* [Directions for this task] Transcribe only the lines between the first line of the records and the line containing "Participant data (34, 537)", inclusive, exactly as written.

== Dataset content ==

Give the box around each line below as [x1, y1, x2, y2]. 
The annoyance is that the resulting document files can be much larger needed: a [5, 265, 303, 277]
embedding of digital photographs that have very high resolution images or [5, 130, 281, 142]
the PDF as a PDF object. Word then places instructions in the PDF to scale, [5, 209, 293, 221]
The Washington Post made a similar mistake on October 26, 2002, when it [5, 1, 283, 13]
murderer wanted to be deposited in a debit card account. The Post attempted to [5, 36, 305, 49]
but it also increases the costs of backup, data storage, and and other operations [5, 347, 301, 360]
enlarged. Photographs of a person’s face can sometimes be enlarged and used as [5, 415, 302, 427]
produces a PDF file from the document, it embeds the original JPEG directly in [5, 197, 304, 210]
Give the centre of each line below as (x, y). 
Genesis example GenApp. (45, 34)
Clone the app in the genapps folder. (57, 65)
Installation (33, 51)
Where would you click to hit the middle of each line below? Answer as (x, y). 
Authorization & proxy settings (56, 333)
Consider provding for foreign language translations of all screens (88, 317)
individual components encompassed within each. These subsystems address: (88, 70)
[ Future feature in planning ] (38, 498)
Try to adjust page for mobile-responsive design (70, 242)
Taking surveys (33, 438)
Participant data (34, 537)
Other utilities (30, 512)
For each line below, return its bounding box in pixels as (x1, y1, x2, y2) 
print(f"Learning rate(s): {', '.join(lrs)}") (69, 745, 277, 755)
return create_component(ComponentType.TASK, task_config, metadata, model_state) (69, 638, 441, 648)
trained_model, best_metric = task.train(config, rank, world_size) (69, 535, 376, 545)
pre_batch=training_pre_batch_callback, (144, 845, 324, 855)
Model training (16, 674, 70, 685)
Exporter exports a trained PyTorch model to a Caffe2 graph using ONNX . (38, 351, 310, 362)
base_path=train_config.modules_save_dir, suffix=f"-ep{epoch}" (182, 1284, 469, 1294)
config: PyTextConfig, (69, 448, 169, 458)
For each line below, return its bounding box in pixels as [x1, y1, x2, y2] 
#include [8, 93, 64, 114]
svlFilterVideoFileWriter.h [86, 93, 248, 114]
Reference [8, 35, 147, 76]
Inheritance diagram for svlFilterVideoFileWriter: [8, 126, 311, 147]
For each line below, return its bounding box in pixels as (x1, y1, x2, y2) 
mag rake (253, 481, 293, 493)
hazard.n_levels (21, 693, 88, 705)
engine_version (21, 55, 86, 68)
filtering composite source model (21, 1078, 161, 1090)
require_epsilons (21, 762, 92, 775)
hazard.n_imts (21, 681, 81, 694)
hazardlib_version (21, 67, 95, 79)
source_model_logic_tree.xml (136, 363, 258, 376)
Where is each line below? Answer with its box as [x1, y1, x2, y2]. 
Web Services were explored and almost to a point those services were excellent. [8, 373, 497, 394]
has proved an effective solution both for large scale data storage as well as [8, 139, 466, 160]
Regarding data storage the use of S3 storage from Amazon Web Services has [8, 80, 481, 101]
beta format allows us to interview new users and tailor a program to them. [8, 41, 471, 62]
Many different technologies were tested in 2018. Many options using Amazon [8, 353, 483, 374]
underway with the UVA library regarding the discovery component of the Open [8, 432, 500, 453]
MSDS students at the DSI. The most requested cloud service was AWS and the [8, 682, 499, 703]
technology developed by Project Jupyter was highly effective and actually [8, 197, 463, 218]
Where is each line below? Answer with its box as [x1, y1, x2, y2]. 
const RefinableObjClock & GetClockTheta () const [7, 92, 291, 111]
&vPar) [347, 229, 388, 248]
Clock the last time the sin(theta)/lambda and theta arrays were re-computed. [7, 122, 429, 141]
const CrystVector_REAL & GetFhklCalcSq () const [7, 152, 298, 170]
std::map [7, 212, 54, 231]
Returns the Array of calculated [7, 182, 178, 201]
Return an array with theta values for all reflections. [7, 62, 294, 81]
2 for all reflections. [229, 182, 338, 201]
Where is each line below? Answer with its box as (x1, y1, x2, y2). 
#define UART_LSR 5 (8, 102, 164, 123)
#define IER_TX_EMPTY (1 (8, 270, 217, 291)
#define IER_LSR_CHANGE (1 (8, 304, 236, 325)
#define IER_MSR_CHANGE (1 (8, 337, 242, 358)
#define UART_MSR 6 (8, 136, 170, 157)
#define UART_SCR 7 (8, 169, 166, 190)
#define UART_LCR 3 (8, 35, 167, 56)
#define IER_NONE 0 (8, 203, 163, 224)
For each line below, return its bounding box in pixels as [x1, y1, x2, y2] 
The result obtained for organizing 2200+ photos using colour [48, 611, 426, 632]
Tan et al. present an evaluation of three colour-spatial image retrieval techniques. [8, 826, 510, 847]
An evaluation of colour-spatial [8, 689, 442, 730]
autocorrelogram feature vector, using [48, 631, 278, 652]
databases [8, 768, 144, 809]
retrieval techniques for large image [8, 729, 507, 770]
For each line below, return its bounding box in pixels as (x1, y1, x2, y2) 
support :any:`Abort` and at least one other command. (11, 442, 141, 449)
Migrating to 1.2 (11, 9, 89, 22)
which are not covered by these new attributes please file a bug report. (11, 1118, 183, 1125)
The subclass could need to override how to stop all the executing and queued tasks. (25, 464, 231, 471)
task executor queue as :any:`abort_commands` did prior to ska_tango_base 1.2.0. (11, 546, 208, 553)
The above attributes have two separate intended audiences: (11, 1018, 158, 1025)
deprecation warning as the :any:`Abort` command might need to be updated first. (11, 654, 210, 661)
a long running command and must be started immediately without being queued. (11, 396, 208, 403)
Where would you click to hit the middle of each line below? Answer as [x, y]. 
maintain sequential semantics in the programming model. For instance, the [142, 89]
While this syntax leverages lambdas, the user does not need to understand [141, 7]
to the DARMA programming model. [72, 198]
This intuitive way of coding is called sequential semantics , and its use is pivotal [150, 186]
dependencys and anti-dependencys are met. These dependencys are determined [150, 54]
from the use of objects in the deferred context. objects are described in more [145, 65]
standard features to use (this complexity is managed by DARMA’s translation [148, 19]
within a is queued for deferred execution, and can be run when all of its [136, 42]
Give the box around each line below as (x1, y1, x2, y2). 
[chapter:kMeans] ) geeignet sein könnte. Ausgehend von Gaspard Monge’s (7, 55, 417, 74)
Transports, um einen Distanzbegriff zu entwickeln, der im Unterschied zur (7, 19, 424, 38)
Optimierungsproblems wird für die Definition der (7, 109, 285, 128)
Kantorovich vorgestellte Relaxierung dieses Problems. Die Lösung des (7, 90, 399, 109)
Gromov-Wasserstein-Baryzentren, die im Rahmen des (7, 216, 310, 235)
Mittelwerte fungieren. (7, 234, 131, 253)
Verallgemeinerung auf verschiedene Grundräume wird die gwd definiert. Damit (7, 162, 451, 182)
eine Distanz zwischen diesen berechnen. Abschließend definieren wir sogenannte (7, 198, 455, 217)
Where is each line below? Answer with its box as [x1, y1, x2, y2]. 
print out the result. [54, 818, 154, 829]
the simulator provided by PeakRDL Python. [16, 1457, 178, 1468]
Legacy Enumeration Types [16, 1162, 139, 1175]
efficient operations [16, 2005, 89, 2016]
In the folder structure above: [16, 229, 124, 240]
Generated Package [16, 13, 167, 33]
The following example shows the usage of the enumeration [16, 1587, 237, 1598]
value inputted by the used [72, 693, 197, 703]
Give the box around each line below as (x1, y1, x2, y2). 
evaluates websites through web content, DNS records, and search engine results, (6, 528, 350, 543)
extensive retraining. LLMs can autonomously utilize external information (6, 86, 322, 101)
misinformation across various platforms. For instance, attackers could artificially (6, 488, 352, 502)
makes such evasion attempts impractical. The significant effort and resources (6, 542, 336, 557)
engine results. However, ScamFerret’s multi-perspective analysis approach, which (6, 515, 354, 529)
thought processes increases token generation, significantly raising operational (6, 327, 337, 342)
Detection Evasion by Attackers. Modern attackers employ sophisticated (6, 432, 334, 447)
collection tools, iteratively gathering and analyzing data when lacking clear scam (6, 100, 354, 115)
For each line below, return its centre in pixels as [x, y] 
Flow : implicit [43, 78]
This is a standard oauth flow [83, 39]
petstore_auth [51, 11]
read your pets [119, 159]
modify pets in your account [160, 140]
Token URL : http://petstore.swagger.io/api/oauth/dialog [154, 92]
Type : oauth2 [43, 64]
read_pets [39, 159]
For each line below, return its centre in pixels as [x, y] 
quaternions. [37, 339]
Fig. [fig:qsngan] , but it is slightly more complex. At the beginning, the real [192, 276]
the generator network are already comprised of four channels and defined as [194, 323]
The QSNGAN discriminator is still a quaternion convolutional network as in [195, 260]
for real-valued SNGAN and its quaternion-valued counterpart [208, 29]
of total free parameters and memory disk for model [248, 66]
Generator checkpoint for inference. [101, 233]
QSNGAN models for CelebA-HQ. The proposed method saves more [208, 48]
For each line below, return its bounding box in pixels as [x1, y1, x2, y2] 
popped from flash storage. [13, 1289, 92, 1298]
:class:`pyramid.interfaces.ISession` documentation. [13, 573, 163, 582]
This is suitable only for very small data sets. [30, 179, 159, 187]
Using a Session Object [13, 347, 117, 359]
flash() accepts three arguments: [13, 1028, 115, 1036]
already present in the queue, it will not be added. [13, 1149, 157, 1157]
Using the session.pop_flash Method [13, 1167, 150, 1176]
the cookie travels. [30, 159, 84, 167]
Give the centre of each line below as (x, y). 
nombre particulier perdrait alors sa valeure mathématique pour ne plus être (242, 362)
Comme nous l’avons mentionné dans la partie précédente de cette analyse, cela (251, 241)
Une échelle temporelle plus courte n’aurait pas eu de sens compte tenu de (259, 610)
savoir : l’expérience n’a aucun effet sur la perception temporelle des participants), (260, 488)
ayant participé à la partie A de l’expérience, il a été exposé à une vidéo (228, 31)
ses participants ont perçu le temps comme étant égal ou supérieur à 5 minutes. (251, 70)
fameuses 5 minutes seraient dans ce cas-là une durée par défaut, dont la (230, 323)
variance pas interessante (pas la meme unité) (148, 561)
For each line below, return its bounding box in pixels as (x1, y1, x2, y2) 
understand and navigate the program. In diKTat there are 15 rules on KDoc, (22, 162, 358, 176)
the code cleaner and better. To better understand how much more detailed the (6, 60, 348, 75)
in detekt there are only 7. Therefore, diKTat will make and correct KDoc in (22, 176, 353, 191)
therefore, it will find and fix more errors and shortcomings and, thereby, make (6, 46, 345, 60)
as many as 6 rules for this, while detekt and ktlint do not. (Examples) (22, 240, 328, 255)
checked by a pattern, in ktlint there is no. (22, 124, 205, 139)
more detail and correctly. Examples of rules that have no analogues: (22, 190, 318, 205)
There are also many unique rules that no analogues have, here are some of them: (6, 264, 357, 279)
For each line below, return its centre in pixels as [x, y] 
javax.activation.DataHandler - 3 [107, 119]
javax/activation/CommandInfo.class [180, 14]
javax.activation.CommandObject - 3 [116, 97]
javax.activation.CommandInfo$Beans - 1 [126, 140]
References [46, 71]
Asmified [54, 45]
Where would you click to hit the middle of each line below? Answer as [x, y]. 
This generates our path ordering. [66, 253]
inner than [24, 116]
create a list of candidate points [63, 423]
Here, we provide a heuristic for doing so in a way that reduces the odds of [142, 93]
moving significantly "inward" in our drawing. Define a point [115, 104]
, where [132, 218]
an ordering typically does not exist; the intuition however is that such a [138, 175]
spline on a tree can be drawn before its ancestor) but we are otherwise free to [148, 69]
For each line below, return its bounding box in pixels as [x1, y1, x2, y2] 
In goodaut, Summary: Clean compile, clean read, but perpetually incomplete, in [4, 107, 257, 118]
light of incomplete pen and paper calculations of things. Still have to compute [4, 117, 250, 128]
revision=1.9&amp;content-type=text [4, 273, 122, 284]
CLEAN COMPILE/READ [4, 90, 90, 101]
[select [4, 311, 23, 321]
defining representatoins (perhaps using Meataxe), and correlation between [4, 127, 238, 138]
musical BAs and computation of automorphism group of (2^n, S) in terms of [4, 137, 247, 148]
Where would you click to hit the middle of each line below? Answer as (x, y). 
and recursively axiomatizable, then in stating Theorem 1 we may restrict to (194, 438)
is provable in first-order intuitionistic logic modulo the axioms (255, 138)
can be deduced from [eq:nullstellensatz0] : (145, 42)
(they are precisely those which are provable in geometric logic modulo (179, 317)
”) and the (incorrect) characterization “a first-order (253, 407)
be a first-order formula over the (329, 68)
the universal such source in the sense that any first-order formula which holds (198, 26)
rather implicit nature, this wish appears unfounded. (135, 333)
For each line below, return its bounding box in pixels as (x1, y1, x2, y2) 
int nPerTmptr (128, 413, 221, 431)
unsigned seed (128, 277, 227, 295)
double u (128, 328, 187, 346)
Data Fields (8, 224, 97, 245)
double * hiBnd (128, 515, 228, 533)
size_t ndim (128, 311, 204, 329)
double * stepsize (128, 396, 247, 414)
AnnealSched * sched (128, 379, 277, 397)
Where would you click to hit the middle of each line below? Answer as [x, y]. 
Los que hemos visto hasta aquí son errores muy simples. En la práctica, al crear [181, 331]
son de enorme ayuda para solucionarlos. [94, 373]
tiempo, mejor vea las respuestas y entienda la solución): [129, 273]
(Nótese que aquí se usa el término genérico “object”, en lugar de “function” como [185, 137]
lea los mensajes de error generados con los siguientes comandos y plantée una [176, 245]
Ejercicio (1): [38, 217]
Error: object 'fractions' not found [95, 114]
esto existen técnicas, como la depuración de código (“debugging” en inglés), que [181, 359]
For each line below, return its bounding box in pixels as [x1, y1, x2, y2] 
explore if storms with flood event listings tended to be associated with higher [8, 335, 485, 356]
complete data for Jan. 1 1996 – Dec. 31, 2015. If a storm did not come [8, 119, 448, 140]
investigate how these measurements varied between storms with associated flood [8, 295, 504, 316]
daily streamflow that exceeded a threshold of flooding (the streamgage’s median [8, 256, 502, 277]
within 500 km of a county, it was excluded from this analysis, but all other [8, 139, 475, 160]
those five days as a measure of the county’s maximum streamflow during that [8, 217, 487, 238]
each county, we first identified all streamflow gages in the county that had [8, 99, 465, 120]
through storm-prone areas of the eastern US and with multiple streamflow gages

===

* [Answer area]
Give the box around each line below as [x1, y1, x2, y2]. 
The annoyance is that the resulting document files can be much larger needed: a [5, 265, 303, 277]
embedding of digital photographs that have very high resolution images or [5, 130, 281, 142]
the PDF as a PDF object. Word then places instructions in the PDF to scale, [5, 209, 293, 221]
The Washington Post made a similar mistake on October 26, 2002, when it [5, 1, 283, 13]
murderer wanted to be deposited in a debit card account. The Post attempted to [5, 36, 305, 49]
but it also increases the costs of backup, data storage, and and other operations [5, 347, 301, 360]
enlarged. Photographs of a person’s face can sometimes be enlarged and used as [5, 415, 302, 427]
produces a PDF file from the document, it embeds the original JPEG directly in [5, 197, 304, 210]
Give the centre of each line below as (x, y). 
Genesis example GenApp. (45, 34)
Clone the app in the genapps folder. (57, 65)
Installation (33, 51)
Where would you click to hit the middle of each line below? Answer as (x, y). 
Authorization & proxy settings (56, 333)
Consider provding for foreign language translations of all screens (88, 317)
individual components encompassed within each. These subsystems address: (88, 70)
[ Future feature in planning ] (38, 498)
Try to adjust page for mobile-responsive design (70, 242)
Taking surveys (33, 438)
Participant data (34, 537)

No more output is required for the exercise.